◆ Dataset records ◆
+ + + +

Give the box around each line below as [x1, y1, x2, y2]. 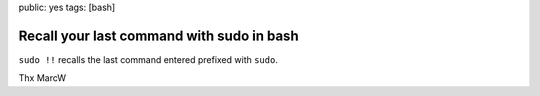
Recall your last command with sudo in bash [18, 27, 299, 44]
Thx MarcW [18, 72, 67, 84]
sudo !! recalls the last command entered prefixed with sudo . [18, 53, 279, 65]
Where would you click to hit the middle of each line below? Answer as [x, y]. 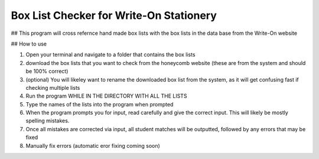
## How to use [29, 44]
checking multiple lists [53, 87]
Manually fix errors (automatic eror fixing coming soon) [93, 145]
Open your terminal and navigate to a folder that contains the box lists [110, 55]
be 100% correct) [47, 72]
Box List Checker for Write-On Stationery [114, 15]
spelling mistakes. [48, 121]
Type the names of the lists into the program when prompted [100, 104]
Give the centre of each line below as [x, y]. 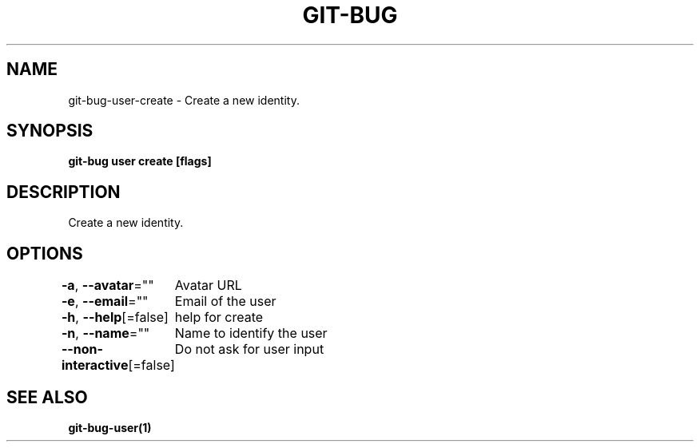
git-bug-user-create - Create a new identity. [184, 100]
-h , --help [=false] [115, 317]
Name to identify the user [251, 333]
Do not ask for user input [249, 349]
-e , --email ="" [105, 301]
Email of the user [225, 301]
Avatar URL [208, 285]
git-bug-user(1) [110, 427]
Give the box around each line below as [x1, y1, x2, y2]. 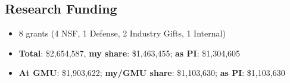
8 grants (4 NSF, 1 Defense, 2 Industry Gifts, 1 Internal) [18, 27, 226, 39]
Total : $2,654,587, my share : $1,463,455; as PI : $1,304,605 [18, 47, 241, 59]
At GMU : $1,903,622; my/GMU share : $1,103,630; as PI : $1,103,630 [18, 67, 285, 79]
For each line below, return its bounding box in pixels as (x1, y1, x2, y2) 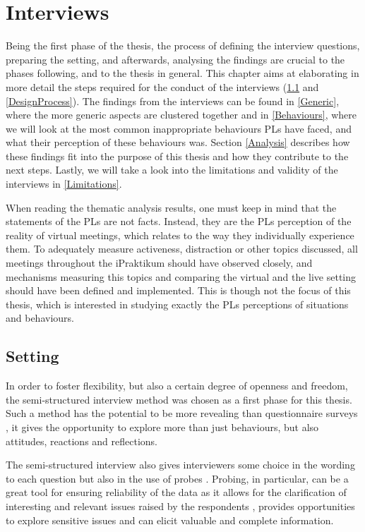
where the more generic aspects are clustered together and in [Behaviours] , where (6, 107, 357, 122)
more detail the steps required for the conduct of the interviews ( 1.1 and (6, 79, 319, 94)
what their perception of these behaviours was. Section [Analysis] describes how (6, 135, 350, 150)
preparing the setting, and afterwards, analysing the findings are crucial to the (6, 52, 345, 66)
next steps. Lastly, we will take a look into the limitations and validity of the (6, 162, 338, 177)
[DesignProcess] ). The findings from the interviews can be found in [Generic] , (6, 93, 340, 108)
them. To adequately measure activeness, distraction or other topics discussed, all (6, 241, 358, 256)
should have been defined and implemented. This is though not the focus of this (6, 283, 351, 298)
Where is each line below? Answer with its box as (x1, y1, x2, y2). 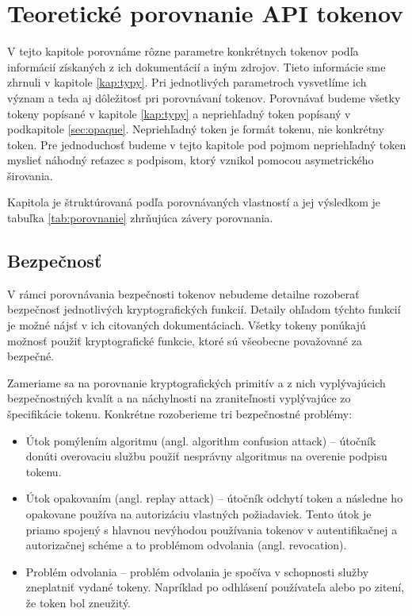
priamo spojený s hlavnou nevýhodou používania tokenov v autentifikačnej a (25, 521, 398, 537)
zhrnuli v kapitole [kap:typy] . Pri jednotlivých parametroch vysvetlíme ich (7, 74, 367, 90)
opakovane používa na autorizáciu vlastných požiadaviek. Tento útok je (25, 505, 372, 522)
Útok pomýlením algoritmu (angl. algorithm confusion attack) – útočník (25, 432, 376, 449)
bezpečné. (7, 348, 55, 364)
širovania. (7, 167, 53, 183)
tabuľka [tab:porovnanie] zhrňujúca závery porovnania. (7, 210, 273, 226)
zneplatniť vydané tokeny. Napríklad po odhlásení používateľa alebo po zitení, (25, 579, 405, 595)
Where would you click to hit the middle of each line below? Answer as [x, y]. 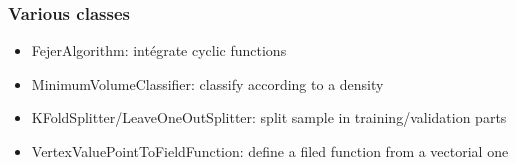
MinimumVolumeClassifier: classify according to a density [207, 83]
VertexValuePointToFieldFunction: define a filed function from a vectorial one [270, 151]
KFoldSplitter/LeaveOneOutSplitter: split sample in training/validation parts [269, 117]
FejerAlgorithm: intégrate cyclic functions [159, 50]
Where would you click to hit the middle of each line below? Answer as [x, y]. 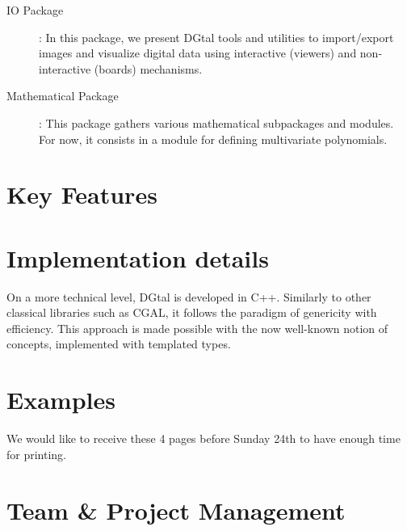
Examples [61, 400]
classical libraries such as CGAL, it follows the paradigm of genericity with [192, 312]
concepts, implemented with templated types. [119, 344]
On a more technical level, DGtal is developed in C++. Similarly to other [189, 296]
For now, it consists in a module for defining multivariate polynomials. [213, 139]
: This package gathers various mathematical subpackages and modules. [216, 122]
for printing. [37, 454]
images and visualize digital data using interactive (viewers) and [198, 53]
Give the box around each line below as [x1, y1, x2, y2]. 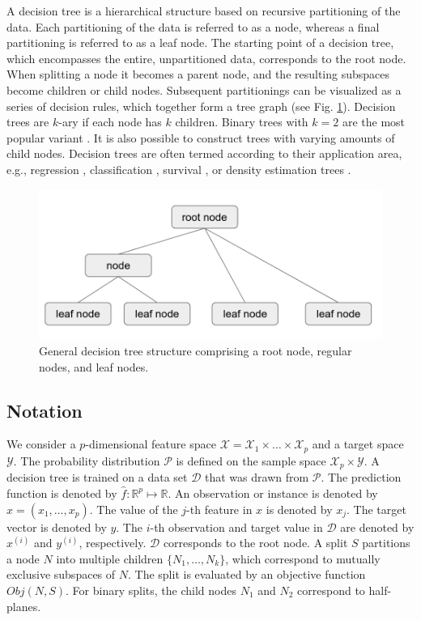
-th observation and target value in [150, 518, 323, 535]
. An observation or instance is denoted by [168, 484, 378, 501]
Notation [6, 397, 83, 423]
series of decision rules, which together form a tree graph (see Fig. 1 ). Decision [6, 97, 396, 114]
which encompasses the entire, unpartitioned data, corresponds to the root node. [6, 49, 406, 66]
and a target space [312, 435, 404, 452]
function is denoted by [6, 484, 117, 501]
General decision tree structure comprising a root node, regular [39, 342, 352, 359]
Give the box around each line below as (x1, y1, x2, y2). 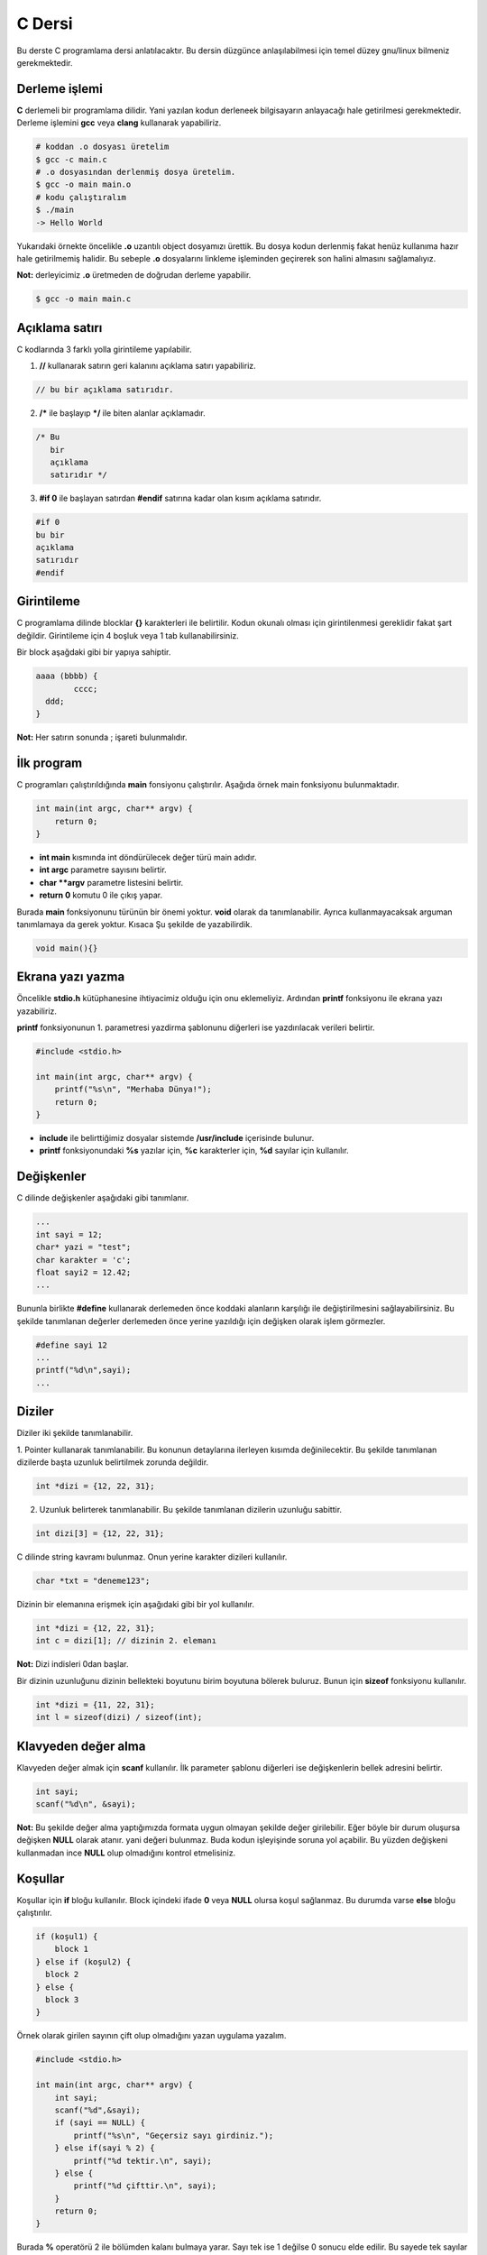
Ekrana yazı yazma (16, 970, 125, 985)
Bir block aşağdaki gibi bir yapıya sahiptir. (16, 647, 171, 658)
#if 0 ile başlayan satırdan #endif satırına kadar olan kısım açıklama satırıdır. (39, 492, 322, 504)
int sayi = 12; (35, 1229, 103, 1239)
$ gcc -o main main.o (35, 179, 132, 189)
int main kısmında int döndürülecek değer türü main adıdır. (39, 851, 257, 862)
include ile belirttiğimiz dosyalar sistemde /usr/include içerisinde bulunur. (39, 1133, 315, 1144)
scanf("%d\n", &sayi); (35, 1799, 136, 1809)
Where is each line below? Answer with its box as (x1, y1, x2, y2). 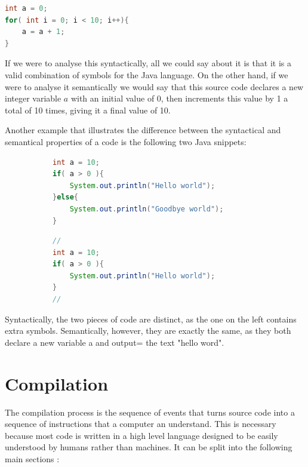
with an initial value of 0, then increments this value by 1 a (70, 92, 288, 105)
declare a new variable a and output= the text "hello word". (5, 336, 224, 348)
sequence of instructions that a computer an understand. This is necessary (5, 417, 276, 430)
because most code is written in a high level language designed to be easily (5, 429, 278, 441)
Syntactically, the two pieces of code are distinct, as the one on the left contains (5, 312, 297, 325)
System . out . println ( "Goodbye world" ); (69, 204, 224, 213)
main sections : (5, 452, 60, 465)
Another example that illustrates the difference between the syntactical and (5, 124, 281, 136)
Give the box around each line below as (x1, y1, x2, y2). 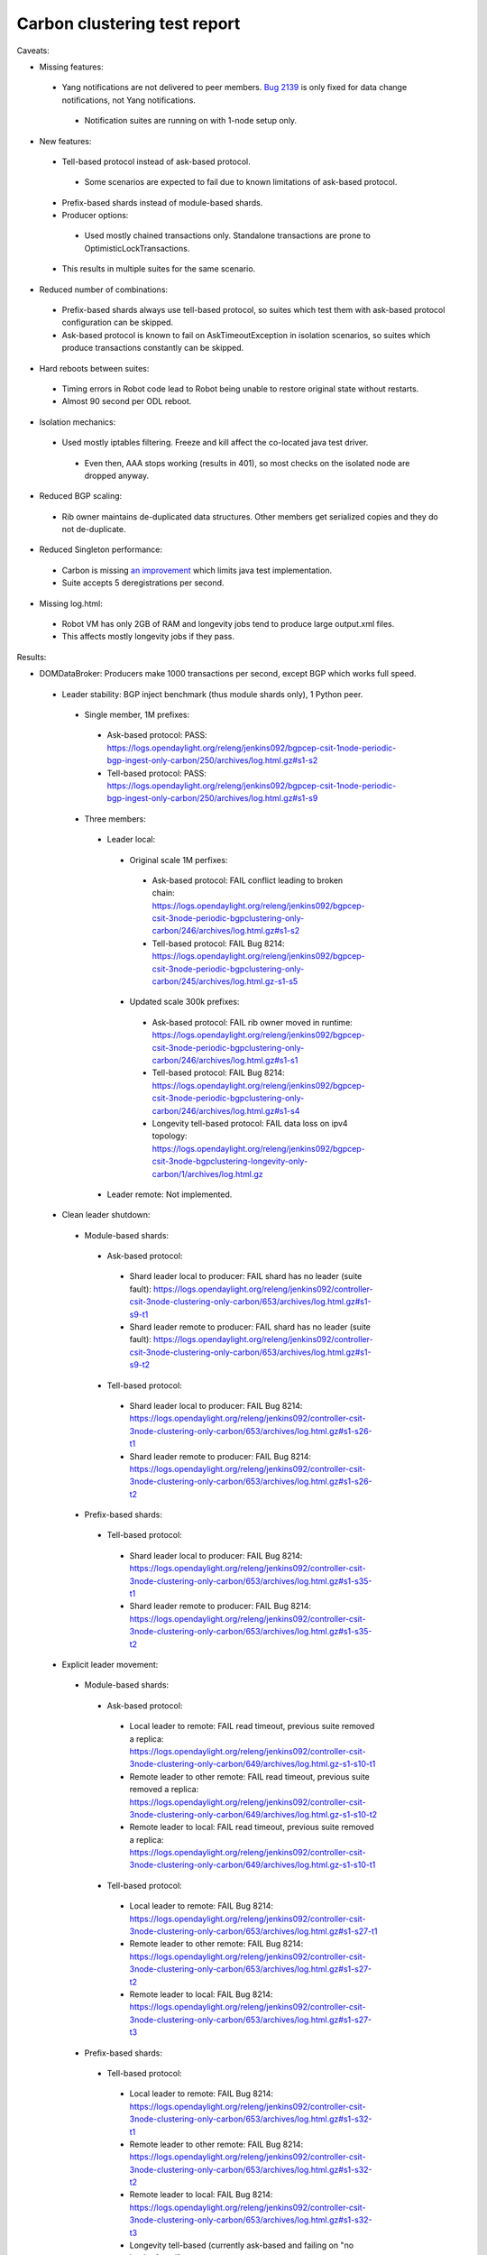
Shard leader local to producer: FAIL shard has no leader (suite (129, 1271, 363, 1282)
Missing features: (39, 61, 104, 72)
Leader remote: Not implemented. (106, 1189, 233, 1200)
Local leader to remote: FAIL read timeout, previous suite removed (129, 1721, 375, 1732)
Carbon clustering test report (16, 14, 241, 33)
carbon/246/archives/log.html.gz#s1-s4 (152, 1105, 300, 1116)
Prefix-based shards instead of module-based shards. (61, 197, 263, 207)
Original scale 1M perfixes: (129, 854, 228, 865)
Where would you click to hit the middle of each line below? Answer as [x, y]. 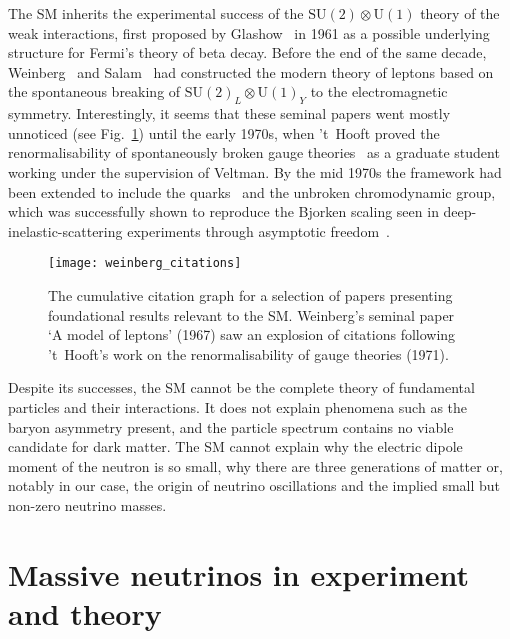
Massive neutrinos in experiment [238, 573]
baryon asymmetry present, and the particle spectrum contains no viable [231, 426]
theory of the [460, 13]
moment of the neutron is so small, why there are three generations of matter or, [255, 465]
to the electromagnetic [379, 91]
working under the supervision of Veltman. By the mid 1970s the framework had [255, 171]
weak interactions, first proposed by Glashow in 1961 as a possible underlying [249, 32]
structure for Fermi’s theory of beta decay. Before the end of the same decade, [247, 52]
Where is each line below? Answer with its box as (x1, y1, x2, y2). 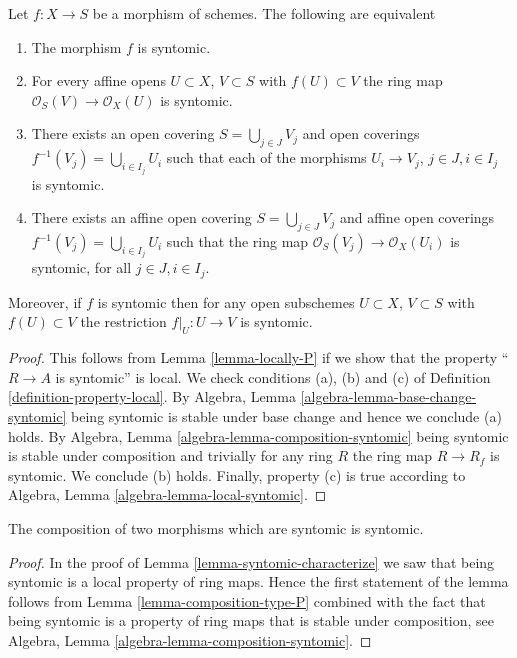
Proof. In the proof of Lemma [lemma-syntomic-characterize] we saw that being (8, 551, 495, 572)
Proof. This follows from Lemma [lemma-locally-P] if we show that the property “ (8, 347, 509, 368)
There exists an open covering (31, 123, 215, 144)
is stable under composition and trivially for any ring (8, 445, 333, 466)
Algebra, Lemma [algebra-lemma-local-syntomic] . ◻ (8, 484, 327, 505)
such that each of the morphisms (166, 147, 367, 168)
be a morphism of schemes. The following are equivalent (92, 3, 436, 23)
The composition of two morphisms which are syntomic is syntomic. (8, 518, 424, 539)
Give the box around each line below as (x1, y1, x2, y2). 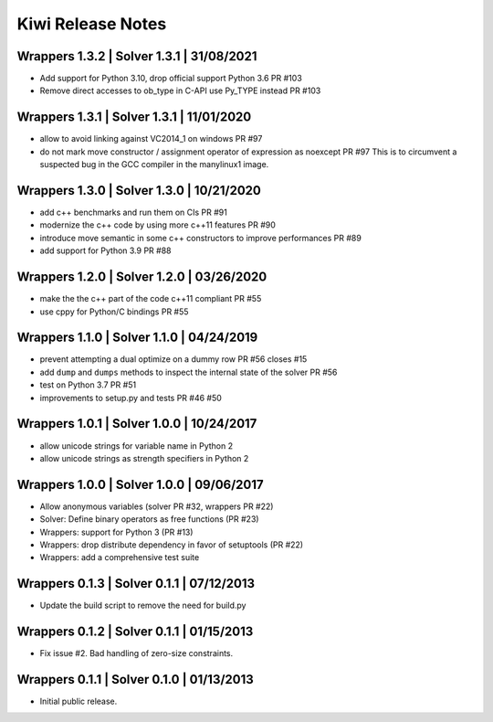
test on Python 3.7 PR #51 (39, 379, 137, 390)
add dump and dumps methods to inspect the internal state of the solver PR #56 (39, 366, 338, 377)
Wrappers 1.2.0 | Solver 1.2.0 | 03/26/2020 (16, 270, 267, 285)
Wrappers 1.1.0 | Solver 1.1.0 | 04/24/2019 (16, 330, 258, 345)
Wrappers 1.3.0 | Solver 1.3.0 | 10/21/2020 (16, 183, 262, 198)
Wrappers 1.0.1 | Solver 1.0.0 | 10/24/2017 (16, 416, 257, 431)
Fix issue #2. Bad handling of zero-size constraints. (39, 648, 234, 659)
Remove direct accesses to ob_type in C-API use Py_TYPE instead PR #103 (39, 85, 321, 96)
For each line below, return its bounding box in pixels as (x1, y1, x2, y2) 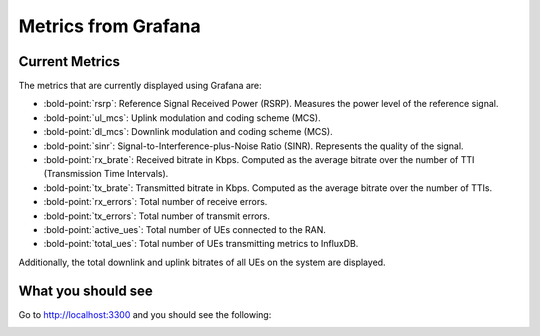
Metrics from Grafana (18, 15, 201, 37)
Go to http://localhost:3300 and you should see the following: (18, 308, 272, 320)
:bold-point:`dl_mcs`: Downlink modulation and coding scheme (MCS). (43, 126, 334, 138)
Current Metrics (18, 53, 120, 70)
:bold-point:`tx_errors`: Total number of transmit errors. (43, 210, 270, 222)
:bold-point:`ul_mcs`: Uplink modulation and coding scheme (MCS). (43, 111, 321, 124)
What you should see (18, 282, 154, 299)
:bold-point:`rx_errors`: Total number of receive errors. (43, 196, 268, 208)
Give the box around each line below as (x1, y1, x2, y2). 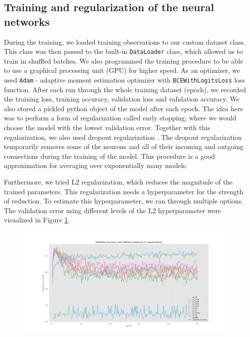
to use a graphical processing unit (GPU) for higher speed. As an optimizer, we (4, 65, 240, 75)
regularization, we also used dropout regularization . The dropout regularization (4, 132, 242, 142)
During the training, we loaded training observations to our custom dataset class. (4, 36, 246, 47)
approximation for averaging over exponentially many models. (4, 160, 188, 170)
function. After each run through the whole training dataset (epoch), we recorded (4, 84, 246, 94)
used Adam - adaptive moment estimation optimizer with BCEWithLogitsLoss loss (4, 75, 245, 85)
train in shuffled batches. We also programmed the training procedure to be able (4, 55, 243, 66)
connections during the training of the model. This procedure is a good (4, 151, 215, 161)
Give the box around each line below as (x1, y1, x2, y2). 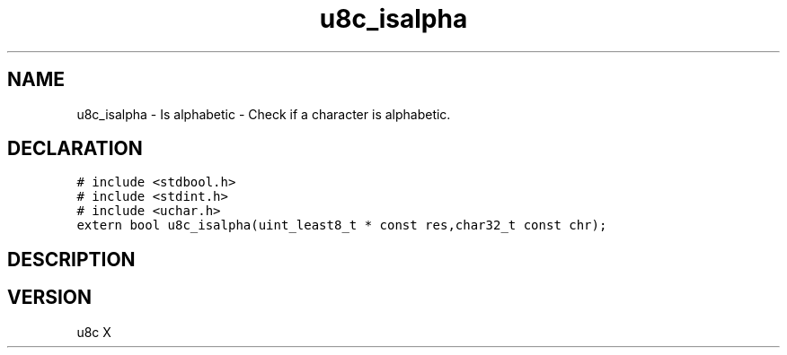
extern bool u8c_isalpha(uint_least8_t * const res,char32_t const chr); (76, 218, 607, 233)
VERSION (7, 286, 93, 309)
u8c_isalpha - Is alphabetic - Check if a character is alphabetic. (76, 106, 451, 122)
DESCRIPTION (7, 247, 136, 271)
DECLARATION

+ + + +

◆ Requirement ◆
Pictures excluded, repeat the material above from its first line through the line containing "Give the centre", both included.

◆ Problem solution ◆
Give the box around each line below as [x1, y1, x2, y2]. 
Recall your last command with sudo in bash [18, 27, 299, 44]
Thx MarcW [18, 72, 67, 84]
sudo !! recalls the last command entered prefixed with sudo . [18, 53, 279, 65]
Where would you click to hit the middle of each line below? Answer as [x, y]. 
## How to use [29, 44]
checking multiple lists [53, 87]
Manually fix errors (automatic eror fixing coming soon) [93, 145]
Open your terminal and navigate to a folder that contains the box lists [110, 55]
be 100% correct) [47, 72]
Box List Checker for Write-On Stationery [114, 15]
spelling mistakes. [48, 121]
Type the names of the lists into the program when prompted [100, 104]
Give the centre of each line below as [x, y]. 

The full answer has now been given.